If you are a non-EEA national looking to come to the UK, the following guide will help you to understand the rules and requirements relating to entry clearance, from what this actually means to the rules on transiting though the UK.
What is entry clearance?
Under UK Immigration Rules, if you are a non-EEA national coming to the United Kingdom as either a visitor, to work or study, or with the intention of settling here temporarily or permanently, you will usually need to apply for advance entry clearance before you can enter the UK.
Entry clearance is used by Entry Clearance Officers (ECOs) based overseas to verify, before an individual arrives in the United Kingdom, if that person qualifies under the Immigration Rules for entry to the UK. ECOs are officials of UK Visas and Immigration (UKVI), the division of the Home Office responsible for the United Kingdom’s visa system.
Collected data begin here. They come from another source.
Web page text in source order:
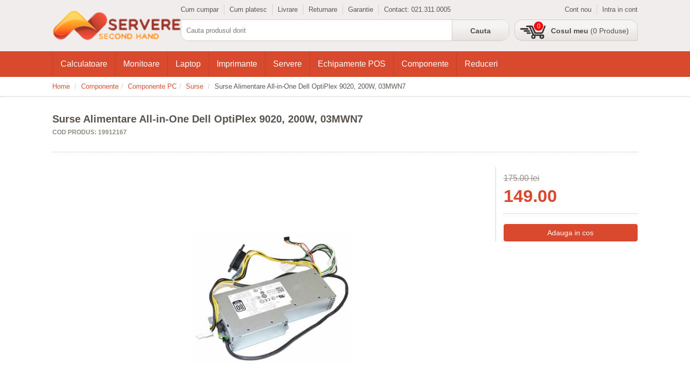
Cum cumpar Cum platesc Livrare Returnare Garantie Contact: 021.311.0005 Cont nou Intra in cont
Cosul meu (0 Produse)
0
Calculatoare Monitoare Laptop Imprimante Servere Echipamente POS Componente Reduceri
Home Componente Componente PC Surse Surse Alimentare All-in-One Dell OptiPlex 9020, 200W, 03MWN7
Surse Alimentare All-in-One Dell OptiPlex 9020, 200W, 03MWN7
COD PRODUS: 19912167
175.00 lei
149.00
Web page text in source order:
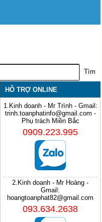
HỖ TRỢ ONLINE
1.Kinh doanh - Mr Trình - Gmail:
trinh.toanphatinfo@gmail.com -
Phụ trách Miền Bắc
0909.223.995
2.Kinh doanh - Mr Hoàng -
Gmail:
hoangtoanphat82@gmail.com
093.634.2638
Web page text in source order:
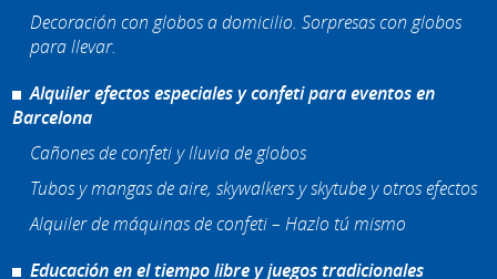
Decoración con globos a domicilio. Sorpresas con globos
para llevar.
Alquiler efectos especiales y confeti para eventos en
Barcelona
Cañones de confeti y lluvia de globos
Tubos y mangas de aire, skywalkers y skytube y otros efectos
Alquiler de máquinas de confeti – Hazlo tú mismo
Educación en el tiempo libre y juegos tradicionales

In some cases it is mandatory to obtain entry clearance, whereas in others it is optional. However, in all cases, the authority to admit someone to the UK ultimately rests with the Immigration Officer (IO) at the port of entry.
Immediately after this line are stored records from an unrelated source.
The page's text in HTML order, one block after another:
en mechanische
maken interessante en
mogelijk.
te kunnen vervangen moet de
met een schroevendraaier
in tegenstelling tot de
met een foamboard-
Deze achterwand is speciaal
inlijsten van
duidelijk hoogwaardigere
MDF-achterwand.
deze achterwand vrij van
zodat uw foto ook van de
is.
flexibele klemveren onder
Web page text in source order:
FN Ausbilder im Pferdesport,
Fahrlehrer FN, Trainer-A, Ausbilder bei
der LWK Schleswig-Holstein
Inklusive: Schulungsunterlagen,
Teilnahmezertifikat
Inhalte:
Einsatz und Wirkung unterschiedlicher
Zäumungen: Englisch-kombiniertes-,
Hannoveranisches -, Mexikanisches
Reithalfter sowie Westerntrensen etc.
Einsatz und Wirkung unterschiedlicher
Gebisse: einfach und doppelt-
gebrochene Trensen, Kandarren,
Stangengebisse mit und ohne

Is entry clearance the same as a visa?
An application for entry clearance is essentially an application for a visa, or other permission, made from outside the UK to enter the United Kingdom. In broad terms, entry clearance is the official term for a visa, although entry clearance can also be issued in advance to non-visa nationals, notwithstanding that in some cases non-visa nationals can also elect to seek leave to enter at the UK border.
For visa nationals, namely, non-EEA nationals who are subject to immigration control and require a visa to enter the UK, entry clearance will take the form of an entry clearance visa. For non-visa nationals, where they are not required to hold a visa under the UK Immigration Rules, entry clearance will take the form of an entry certificate.
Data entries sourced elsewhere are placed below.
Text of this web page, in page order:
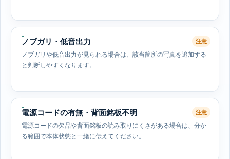
ノブガリ・低音出力 注意
ノブガリや低音出力が見られる場合は、該当箇所の写真を追加する
と判断しやすくなります。
電源コードの有無・背面銘板不明 注意
電源コードの欠品や背面銘板の読み取りにくさがある場合は、分か
る範囲で本体状態と一緒に伝えてください。
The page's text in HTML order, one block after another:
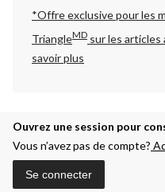
*Offre exclusive pour les
TriangleMD sur les articles
savoir plus
Ouvrez une session pour
Vous n’avez pas de compte?
Se connecter

Who needs UK entry clearance?
In the UK, all visa nationals require entry clearance to enter the UK, regardless of the length or purpose of their stay, even if only as a tourist. In particular, you will need entry clearance if you are a person specified in Appendix 2 to Appendix V of the Immigration Rules, namely a national who needs a visa to visit the UK, or for any other purposes, where seeking entry for six months or less.
You will also need entry clearance by way of a visitors visa, if you are either classed as a ‘stateless person’ or you are travelling on any document other than a national passport, regardless of whether the document is issued by or evidences nationality of a state in which you would be classed as a non-visa national, except where that document has been issued by the UK.
In respect of non-visa nationals, namely, any non-EEA national who does not fall within the aforesaid list of visa nationals, entry clearance will be required where they are seeking entry to the UK for a period exceeding six months, or for a purpose for which prior entry clearance is required under the Rules.
Prior entry clearance is not mandatory for everyone, where non-visa nationals may instead apply for leave to enter on arrival in the UK, provided their intended stay is for six months or less.
That said, some people for whom entry clearance is not compulsory still choose to apply for it, not least where they have been previously refused entry to the UK, so as to ascertain in advance whether they are eligible for admission into the UK.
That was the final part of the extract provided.